Although there are many better ways to do this, from Vulkan to OpenGL to DirectX, I have always derived personal satisfaction from simple act of software rendering. When it's just me, the instruction set, a pixel pointer and and the framebuffer, there is something direct and amusing about it. Even the lowest level APIs don't seem to capture the magic for me quite as well.
Now... Of course, with Windows, there is no way I can directly go and muck with the graphics device, so my traditional approach has been to create a window and a DIB section. I draw whatever into the section, call either SetDIBitsToDevice or BitBlt, and all is fine with the world.
However, I was wondering if anyone here is more experienced with these things, and whether there would be even better way of doing this than the current method.
Also, does anyone know what
exactly happens when the DIBsection is blitted on screen? I have deduced pretty much, that the memory latency/bandwidth is a decisive bottleneck, especially when trying anything even remotely fancy, such taking mip-mapped, trilinear samples, from multiple different textures ( raw data buffers in RAM ), resulting in tons and tons of guaranteed cache and even TLB misses the way things are.
My recent thought has been to create the DIBsections with 16 bits per pixel, effectively halving the memory footprint per fragment, and using likewise 5/5/5 : 16 bit encoded texels in memory as my texel sources.
But is there even anything to gain from this? Sure, my sampling and rasterizing may be boosted some, but what will the blitting function make of all this? Will it just convert the dib into a 32 ARGB / 24 RGB behind my back and shuffle it over to VRAM? Will it shuffle it over as such, and convert it with the GPU in hardware?

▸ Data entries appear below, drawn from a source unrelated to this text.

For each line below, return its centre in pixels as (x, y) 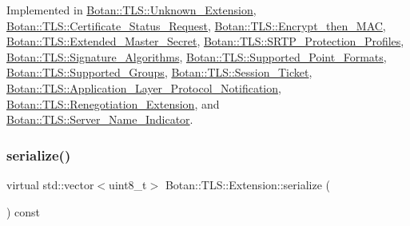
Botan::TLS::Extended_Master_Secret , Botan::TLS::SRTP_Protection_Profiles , (205, 41)
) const (24, 211)
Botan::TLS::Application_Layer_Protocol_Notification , (144, 87)
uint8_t (128, 184)
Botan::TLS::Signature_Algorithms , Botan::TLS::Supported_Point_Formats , (197, 56)
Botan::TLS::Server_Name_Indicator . (100, 119)
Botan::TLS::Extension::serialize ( (248, 184)
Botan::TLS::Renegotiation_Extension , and (113, 103)

I have mostly been pondering about using multiple threads to pipeline the whole rendering task in two or three steps, with blitting, dib section filling and whatever else happening pretty much in parallel ( double buffering in software side ). Of course, this whole scheme amounts to nothing, if the blitting routine ends up eating all the memory bandwidth, and all stages sit in wait-states, fighting over cache lines and waiting for their memory transactions ( which may happen regardless.... ).
Again, I know this is not a serious pursuit these days, but it's just too much fun to give up.
And if anyone has any experience/ideas how to go about this thing more efficiently, I would be grateful.